Well I have been messing around with slots for many years and decided it was time for a larger Set-Up. Now that I have the bed of this track @ 12' X 4' ( Faller / Marklin )I have already decided it is not large enough. With this being said I thought I would send you to the Photo-bucket site to show how I made this hang from the ceiling safely. 

After I made the layout it only took an hour to figure out how to raise and lower this from the ceiling. One trip to the hardware store a few ideas and some African Engineering I came up with this:freak:. The system is raised and lowered using a boat winch and it works pretty well.The Wagoneer you see in the other pictures parks underneath this at night. 

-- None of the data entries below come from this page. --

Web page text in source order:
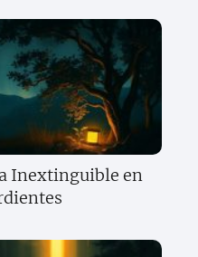
Inextinguible en
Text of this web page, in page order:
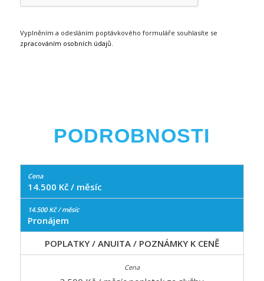
Vyplněním a odesláním poptávkového formuláře souhlasíte se
zpracováním osobních údajů
PODROBNOSTI
14.500 Kč / měsíc
Pronájem
POPLATKY / ANUITA / POZNÁMKY K CENĚ
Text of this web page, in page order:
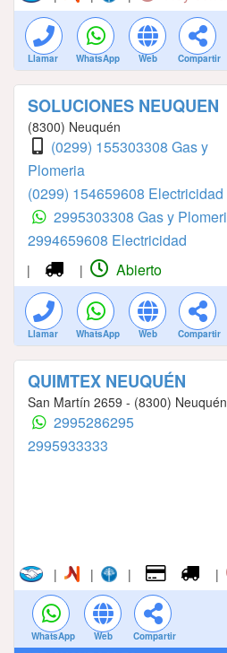
Llamar WhatsApp Web Compartir
SOLUCIONES NEUQUEN
(8300) Neuquén
(0299) 155303308 Gas y
Plomeria
(0299) 154659608 Electricidad
2995303308 Gas y
2994659608 Electricidad
| | Abierto
Llamar WhatsApp Web Compartir
QUIMTEX NEUQUÉN
San Martín 2659 - (8300) Neuquén
2995286295
2995933333
| | | |
WhatsApp Web Compartir
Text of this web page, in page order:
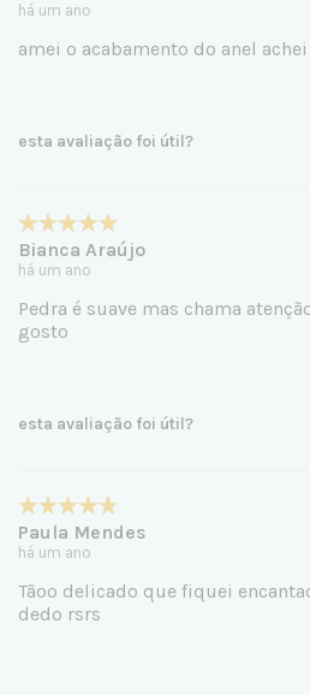
há um ano
amei o acabamento do anel
esta avaliação foi útil?
Bianca Araújo
há um ano
Pedra é suave mas chama
gosto
esta avaliação foi útil?
Paula Mendes
há um ano
Tãoo delicado que fiquei
dedo rsrs
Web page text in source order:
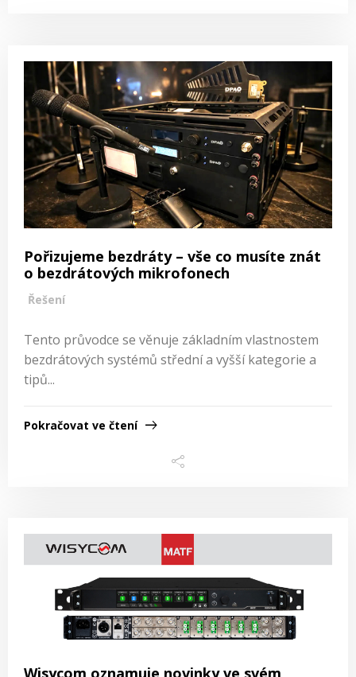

Like I said earlier I don't like the size already so I will rip this whole thing apart and go with a 16' X 5' set-up within a month or so. I guess that is why it is called a hobby because a hobby is never done:thumbsup:

It was so simple and so space saving I thought I would share.


----------



## 1976Cordoba (Sep 20, 2000)

Cool stuff - and I like the Wagoneer! I have one in a diecast around here someplace. :thumbsup:


----------



## amxbmw (Apr 8, 2006)

1976Cordoba said:


> Cool stuff - and I like the Wagoneer! I have one in a diecast around here someplace. :thumbsup:


Well the Wagoneer is just a "Weekend Ride". I have modified this since these pictures and it now has a 77 grill with Javelin amber turn signals. I took it to the NHRA races this past weekend and I still get many :thumbsup: I have a Cummings 4BT I am going to install in it soon so the hobbies just don't quit!


----------



## slotcarman12078 (Oct 3, 2008)

That is a cool set-up as it is, but I agree when you're mixing slots and trains you really need the 5' width. Looks to me, from my experiences mixing them, like you know what you want until you get it together.. Then it just don't look right!  Pull it apart and try again!! :lol: It eventually falls into place, so keep at it. Out of curiosity, is that Marklin track? And how does the RR Xing look... and work? 

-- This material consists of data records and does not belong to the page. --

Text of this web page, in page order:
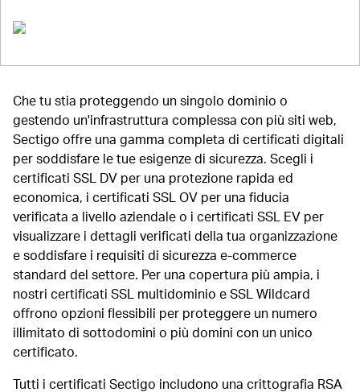
Che tu stia proteggendo un singolo dominio o
gestendo un'infrastruttura complessa con più siti web,
Sectigo offre una gamma completa di certificati digitali
per soddisfare le tue esigenze di sicurezza. Scegli i
certificati SSL DV per una protezione rapida ed
economica, i certificati SSL OV per una fiducia
verificata a livello aziendale o i certificati SSL EV per
visualizzare i dettagli verificati della tua organizzazione
e soddisfare i requisiti di sicurezza e-commerce
standard del settore. Per una copertura più ampia, i
nostri certificati SSL multidominio e SSL Wildcard
offrono opzioni flessibili per proteggere un numero
illimitato di sottodomini o più domini con un unico
certificato.
Tutti i certificati Sectigo includono una crittografia RSA

I don't know if it will help you or not, but if you log on to Atlasrr.com they have freeware you can use to plan the train part. That is what I used to plan my first table, and once I had the train stuff worked out, I was able to hand draw the slot car stuff on the print out. This made track planning easier. I did have the luxury of using flex track so I wasn't locked into the preset curves. Keep at it!!!! You're gonna have something cool as heck when it's all said and done!!! :thumbsup::thumbsup:


----------



## amxbmw (Apr 8, 2006)

Yes it is the Marklin "M" track. The RR Crossing is actually a Faller piece and has the Marklin terminals for the trains. When we were kids we pretty much tore up the section because it use to be functional with the arms coming down etc. What were we thinking? I have a couple of other Faller/Marklin sections with no RR crossing (cross arms) coming in from Germany. This way I can get rid of the bridge supports on the car and train track. Yes 5' wide is the only way to go so I figure there will be enough room in the middle for a large set up for the Faller and two trains going the opposite direction. Marklin and Faller also have sections that will actually stop the cars until the train goes by.

I am sure when I get the 16'X 5' layout the boat crank will have to be replaced with an electric gear motor with limit switches etc. 

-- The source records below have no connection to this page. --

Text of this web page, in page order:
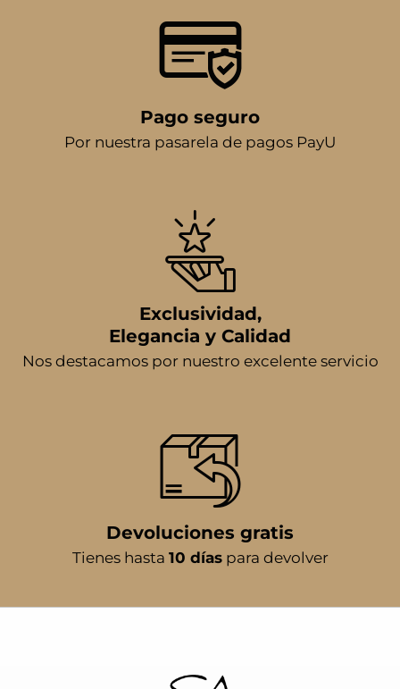
Pago seguro
Por nuestra pasarela de pagos PayU
Exclusividad,
Elegancia y Calidad
Nos destacamos por nuestro excelente servicio
Devoluciones gratis
Tienes hasta 10 díaspara devolver

The planning continues:thumbsup:.


----------



## Bill Hall (Jan 6, 2007)

We like "pitchers"!

Thanks for sharing. As a fellow Marklin collector I'll be following along with added intrest.

Here's a lousy pic of a Swiss Krok I restored many moons ago.


----------



## amxbmw (Apr 8, 2006)

Bill Hall said:


> We like "pitchers"!
> 
> Thanks for sharing. As a fellow Marklin collector I'll be following along with added intrest.
> 
> Here's a lousy pic of a Swiss Krok I restored many moons ago.


Yes the Marklin Croc! One of the most sought after Loco's in the Marklin line-up. I have three Marklin Engines, but nothing as nice as "The Croc"

Good Score and a good looking example!:thumbsup:


----------



## amxbmw (Apr 8, 2006)

OK it's been a while, but the Hobby continues. The 12X4 track wasn't cutting it so we have gone to this>






Don't rip me too bad because the Faller slot track is set up on the far table where I recorded the video. I should have the slot stuff going in a few weeks.


----------



## tjd241 (Jan 25, 2004)

*Gettin right along there...*

Great video. Looks like you have a much better way to get at the whole layout now too. I like the freight yard. I used to have trains in the early 70's. We had it wired with dead strips so that spurs could be turned on and off to park entire engine and car combos and then take out another string. Can't wait for the slots to get sprinkled in there. :thumbsup::thumbsup:


----------



## gonegonzo (Jan 18, 2006)

Nice canoe on the Wagoneer . I have an Old Towm Discovery as well . Great for our rocky streamed canoe adventures .

Gonzo


----------